“We all travel thousands of miles just to watch TV and check in to somewhere with all the comforts of home, and you gotta ask yourself, what is the point of that?”
– Richard
Richard (Leonardo DiCaprio) is holidaying in Thailand for the summer. He is a student roaming the foreign country, but he is alone. He wants something new, something different, and is not impressed when he is in Thailand and doing all the same things he would have even if he was not on holiday, only now in a foreign country. Looking for more, he meets Daffy (Robert Carlyle), a Scotsman, staying in the room next to his. The two smoke a joint together and Richard establishes that Daffy must be a little loopy after he is told about a secret island which is a true paradise. Richard discovers Daffy’s corpse the next day along with a map to the rumoured island. Richard immediately asks a foreign couple also staying at the same hotel if they will join him, seeing as he has been a little interested in the girl, Françoise (Virginie Ledoyen).

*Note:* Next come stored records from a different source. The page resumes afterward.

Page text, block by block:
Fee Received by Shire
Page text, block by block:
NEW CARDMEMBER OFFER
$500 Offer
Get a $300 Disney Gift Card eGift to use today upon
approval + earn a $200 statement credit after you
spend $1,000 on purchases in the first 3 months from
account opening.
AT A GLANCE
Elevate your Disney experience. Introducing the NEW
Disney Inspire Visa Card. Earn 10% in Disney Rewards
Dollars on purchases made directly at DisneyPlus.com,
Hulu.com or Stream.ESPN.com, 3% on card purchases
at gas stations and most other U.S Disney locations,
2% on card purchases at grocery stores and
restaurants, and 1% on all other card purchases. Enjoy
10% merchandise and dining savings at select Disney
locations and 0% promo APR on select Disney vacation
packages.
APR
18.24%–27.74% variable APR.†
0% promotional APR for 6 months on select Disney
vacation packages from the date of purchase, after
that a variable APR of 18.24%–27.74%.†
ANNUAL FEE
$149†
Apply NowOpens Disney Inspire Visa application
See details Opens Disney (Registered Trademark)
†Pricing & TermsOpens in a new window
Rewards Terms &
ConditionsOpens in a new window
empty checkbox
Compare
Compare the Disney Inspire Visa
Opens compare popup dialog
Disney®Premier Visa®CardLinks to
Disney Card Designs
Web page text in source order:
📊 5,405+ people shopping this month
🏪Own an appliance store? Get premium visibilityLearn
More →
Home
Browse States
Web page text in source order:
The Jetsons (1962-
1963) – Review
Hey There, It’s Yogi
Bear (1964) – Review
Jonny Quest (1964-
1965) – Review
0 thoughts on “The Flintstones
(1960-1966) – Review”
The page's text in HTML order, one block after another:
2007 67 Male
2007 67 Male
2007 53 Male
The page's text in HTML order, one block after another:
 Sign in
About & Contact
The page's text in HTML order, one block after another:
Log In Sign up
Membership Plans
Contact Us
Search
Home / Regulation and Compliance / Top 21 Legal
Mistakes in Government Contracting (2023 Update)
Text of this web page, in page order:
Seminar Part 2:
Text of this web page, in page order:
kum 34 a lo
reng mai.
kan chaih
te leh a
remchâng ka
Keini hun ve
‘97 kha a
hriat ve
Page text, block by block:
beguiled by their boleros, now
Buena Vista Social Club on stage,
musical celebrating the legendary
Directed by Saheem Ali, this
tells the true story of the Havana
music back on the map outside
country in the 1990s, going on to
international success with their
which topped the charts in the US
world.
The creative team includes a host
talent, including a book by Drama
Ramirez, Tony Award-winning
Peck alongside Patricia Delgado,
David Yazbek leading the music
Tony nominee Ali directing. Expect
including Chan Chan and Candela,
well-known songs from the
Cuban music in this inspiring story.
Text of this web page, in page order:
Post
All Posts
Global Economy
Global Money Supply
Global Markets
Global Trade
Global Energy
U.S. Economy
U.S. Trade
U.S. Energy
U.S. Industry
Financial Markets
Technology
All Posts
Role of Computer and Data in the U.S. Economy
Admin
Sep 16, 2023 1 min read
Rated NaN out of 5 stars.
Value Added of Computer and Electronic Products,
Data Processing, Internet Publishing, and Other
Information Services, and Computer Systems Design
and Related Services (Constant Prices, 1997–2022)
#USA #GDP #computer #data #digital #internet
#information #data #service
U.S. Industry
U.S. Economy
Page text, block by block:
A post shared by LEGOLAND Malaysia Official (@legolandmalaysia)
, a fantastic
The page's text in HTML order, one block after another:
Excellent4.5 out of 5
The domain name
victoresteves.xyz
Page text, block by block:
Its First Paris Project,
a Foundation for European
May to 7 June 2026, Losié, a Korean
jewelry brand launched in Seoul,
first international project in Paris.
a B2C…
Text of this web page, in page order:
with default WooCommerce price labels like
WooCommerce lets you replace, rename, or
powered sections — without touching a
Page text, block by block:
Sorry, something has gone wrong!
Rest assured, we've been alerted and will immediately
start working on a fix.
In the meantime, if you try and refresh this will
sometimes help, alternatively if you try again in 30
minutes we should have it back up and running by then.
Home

Her boyfriend Étienne (Guillaume Canet) organises most of the transport there, and on the final island they will wait and swim across the expanse of ocean to reach the unattainable island. Richard meets two Americans while on the way. They speak of the myth of a map that will lead them to paradise, and Richard denies knowing anything about it. However, the next day he copies the map and leaves it for the two. Richard, Étienne and Françoise swim across the section of ocean to the island and reach it. However, they first reach a heavily guarded marijuana plantation, and realise that there is more going on on the island than they though. Avoiding detection by the marijuana farmers, the trio moves along, and soon starts fighting when they do not find the rumoured paradise. After a while, though, they are met by Keaty (Paterson Joseph), who takes them to the rest of the secluded community, and the trio makes their home.

They are truly living in paradise, and soon Françoise and Étienne drift apart, and Françoise leaves her boyfriend and starts a relationship with Richard. The community is peaceful and fantastic, like an everlasting vacation. Richard is in love with his new life, and wishes to stay here for ever. However, life is soon derailed when Richard is asked to accompany community leader Sal (Tilda Swinton) to the mainland for supplies, where she discovers he made a copy of the map even though he had promised the community that he had not. Instead of telling the others, she “buys” his silence by blackmailing him into having sex with her. Returning to the island, Richard will not tell Françoise what happened on the mainland seeing as he wants his perfect life to continue.

Two Swedish fishermen named Christo (Staffan Kihlbom) and Sten (Magnus Lindgren) are attached viciously by sharks. Sten dies but Christo survives and suffers on seeing as Sal refuses to let him return to the mainland for treatment and then reintegrate into their society. Soon the community locks Christo out as he is killing their happy vibe. Cracks start to show in the community, and Sal discovers the American surfers have made it to their island, and tasks Richard with sorting it out. However, after all sorts of drama, it seems that Richard’s mind is waning. Daffy has become Richard’s closest friend. Will he recover the map and convince the Americans to simply go home? Will the community ever let him back into their ranks? Will he be able to maintain the secret of his affair with Sal from Françoise and Sal’s boyfriend Bugs (Lars Arentz-Hansen)? Will his peaceful life continue?

A 6.5/10 for The Beach. No revolutionary film here whatsoever, but still not a bad watch either. There is a lot wrong with the movie and there is a lot that works for it. Tilda Swinton was very good as Sal, though she was an incredibly unlikable woman overall. Leonardo DiCaprio gave a solid performance as a travelling student who seeks more from life and ultimately gets it and is unwilling to let it go. His descent into losing his mind was done incredibly well. The Beach that they had found paradise on was gorgeous. The way that the story unfolded and showed that perfection can even be soured was very good, because nothing is ever really going to stay a certain way forever. The peaceful community was lovely, though I thought it was a little mad how Richard and company were accepted and invited in with no problems but the Americans were shunned so badly. It didn’t really make sense. The whole movie sort of left me looking for something more at the conclusion but was never offered. I really didn’t like the way Françoise treated Étienne, and I really felt for Étienne, who was a pretty damn good guy at the end of everything. The way the community treated Christo after his attack was sickening, though it was also underscored that no matter how much pain he was in, he was not prepared to let the island go and never return. A point of amusement for me was how everyone was staying on this island, escaping everything from the populated world and all that but at the same time they want the paper from the mainland, bleach to look the beach life part, batteries for Game Boys, etc. That was funny to me. I will be honest and say that I never read the book, and I truly doubt that I ever will because it is not the kind of story that I am really into. This is a movie worth looking into and something you can certainly see Danny Boyle’s stamp on, but truly not really the best contribution from him.